The combination of foreign investment and local skills has been a winning one which shows the benefits that can result from allowing overseas ownership of some land.


Foreign ownership boosts wages:

September 5, 2014

Trans Tasman on foreign ownership:

The proposed sale of the 13,800ha Lochinver Station, near Taupo to Shanghai Pengxin, which bought the Crafar Farms in a joint venture with Landcorp, reignited the political debate about foreign investment and purchases of Kiwi land. Labour has promised to block the sale if it is not approved before the September 20 election and stop land sales over 5ha except in rare circumstances. Finance spokesman David Parker says land sales to foreigners do not increase output and do not release capital to be reinvested by the NZ owner to create new jobs. Finance Minister Bill English, however, reckons the Govt has struck the right balance between attracting foreign investment and tightening the rules for overseas investment in sensitive land.
Public Disquiet. Chinese investors have been making other investments in the farm sector: they have a minority stake in Blue Sky Meats and the Overseas Investment Office is considering an application to buy Prime Range Meats. Farm leaders have become disquieted. Federated Farmers supports positive overseas investment in NZ’s farming system but is concerned there would be little benefit to NZ if the Lochinver deal is clinched. President William Rolleston says “NZ absolutely needs foreign investment” but only if it benefits the local and national economy. He wants a “substantial and identifiable” benefit test incorporated in overseas investment eligibility criteria. Public opinion survey results this week suggest a majority of voters similarly approve of farm sales to foreigners only when it brings a significant advantage over an NZ buyer such as jobs. Almost 33% want farm sales to foreigners banned.

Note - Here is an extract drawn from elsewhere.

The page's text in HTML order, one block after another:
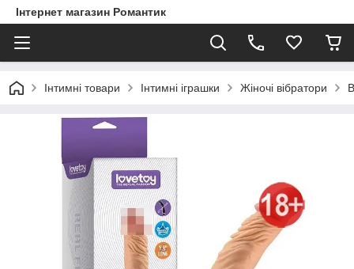
Інтернет магазин Романтик
Інтимні товари Інтимні іграшки Жіночі вібратори

National raised the already high hurdle foreign buyers have to jump before a purchase is approved and benefits above and beyond those sales to domestic buyers would provide is one of the criteria.

 Better For Workers. An upcoming working paper by Motu Economic and Public Policy Research economists throws some light on the economics by examining how employment in foreign-owned firms affects NZ workers’ earnings. Using data from Statistics NZ’s Integrated Data Infrastructure, which tracks workers as they move between firms, the researchers found workers in foreign firms tend to receive, on average, around 14% higher monthly starting earnings than workers in domestically-owned firms. Compositional differences are the main explanation: foreign firms tend to be bigger and employ workers who would have received relatively high wages regardless of where they worked. The authors also found under-25 year olds get greater gains from joining a foreign firm and smaller losses on exit than older groups, while more highly skilled workers attract a stronger wage premium while working in the foreign-firm sector. In short, foreign firms not only tend to hire more highly skilled workers; they also remunerate these workers more generously.

A very small percentage of land  – around 2% – is in foreign ownership now.

The problem is one of perception based on emotion taking no account of the facts and benefits which include better wages for staff employed by foreign owners.